The Portmaster does make any configuration changes to the network stack or interfaces.

what i did so far: disabled the startup of PortmasterCore service and auto startup of portmaster-start.exe app

That will suffice.

[Roki100]

So far when portmaster is disabled everything seems to work fine for around ~6 hours, so it surely was the cause, but getting to the point: Getting you a minidump of the crash might be a problem, because for some reason the files are already gone 🤔 first thing i did was opening bluescreenview and all i can provide is a tiny bluescreenview export i made by accident, which i dont think will be helpful:

==================================================
Dump File         : 040222-20968-01.dmp
Crash Time        : 02.04.2022 02:50:50
Bug Check String  : 
Bug Check Code    : 0x00000133
Parameter 1       : 00000000`00000000
Parameter 2       : 00000000`00000501
Parameter 3       : 00000000`00000500
Parameter 4       : fffff803`740fb320
Caused By Driver  : ntoskrnl.exe
Caused By Address : ntoskrnl.exe+3f70d0
File Description  : 
Product Name      : 
Company           : 
File Version      : 
Processor         : x64
Crash Address     : ntoskrnl.exe+3f70d0
Stack Address 1   : 
Stack Address 2   : 
Stack Address 3   : 
Computer Name     : 
Full Path         : C:\WINDOWS\Minidump\040222-20968-01.dmp
Processors Count  : 16
Major Version     : 15
Minor Version     : 19041
Dump File Size    : 6 458 804
Dump File Time    : 02.04.2022 16:58:56
==================================================

Not sure why my windows deletes the dumps "early" (this happens for a pretty long time), but if needed i can re-enable portmaster and wait for a next bsod to provide a full dmp, i assume windows deletes minidumps when being somewhat low on disk space but i am not sure how that works What is also interesting is the fact the "Caused by driver" is the kernel itself, where the obvious issue is portmaster somewhere 🤔

[dhaavi]

Getting the Minidump would be really great!

I am quite surprised how often this happens on your device. Do you remember if there was more network traffic than usual when it happened?

[Raphty]

I am cleaning out old issues. If you feel this issue should not have been closed let me know.

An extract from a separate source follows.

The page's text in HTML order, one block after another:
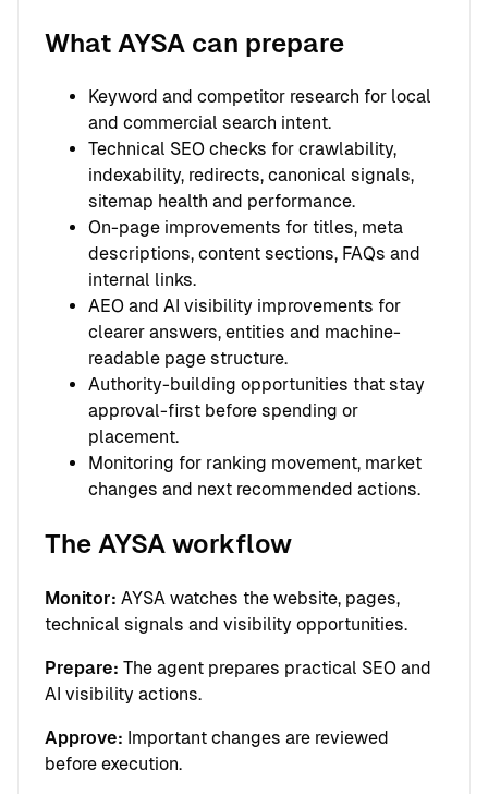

Please keep in mind, the free version of Portmaster only has limited support. For free users our active Discord community as well as the chat bot are the fastest and best way to get their help. https://discord.gg/safing If you find our work brings value to you, please consider supporting it by purchasing Plus or Pro Packages https://safing.io/pricing/. If you are already a subscriber, first Thank You! and also if you want priority support pleas send in an email and let me know your username so I can prioritize your request accordingly.

[Roki100]

I actually forgot about this issue, sorry lol, ALTHOUGH i gotta admit its sad to see portmaster to be yet another software to join the money-greedy side (after what? a year since i last checked?), i was hoping i'll use it one day again but i guess my hopes were too high it seems :/

[Raphty]

not sure what you see as money greedy. we are giving away a lot of work for free. the development of Portmaster took years, and we all have to eat.